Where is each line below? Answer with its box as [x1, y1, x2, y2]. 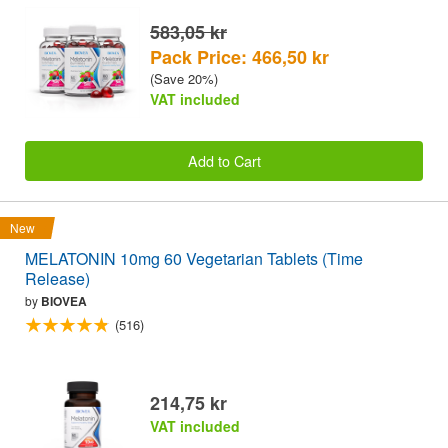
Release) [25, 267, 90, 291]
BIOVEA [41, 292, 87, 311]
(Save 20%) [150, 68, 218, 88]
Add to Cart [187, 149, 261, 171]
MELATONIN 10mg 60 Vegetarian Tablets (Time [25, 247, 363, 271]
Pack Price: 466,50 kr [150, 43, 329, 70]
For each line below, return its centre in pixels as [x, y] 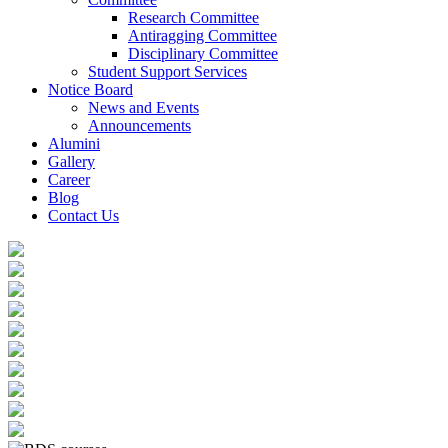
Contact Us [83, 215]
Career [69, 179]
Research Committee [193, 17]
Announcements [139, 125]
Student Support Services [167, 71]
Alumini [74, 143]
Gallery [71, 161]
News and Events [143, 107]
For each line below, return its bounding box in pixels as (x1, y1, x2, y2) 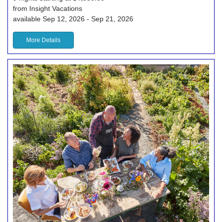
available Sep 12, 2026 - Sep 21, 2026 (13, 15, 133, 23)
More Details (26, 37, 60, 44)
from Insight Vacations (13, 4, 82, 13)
* * *
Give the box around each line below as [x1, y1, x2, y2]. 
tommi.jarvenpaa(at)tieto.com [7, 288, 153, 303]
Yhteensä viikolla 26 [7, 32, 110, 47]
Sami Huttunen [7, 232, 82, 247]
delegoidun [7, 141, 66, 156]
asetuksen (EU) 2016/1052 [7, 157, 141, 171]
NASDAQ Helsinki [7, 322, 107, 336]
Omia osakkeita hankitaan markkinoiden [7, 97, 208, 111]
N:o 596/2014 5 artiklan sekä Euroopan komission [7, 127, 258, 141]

## [Aim of the exercise]
Write out the lines above from the one with "News and Events [143, 107]" through the one with "from Insight Vacations (13, 4, 82, 13)", ends included, exactly; no picture goes in.

## [Your solution]
News and Events [143, 107]
For each line below, return its bounding box in pixels as (x1, y1, x2, y2) 
available Sep 12, 2026 - Sep 21, 2026 (13, 15, 133, 23)
More Details (26, 37, 60, 44)
from Insight Vacations (13, 4, 82, 13)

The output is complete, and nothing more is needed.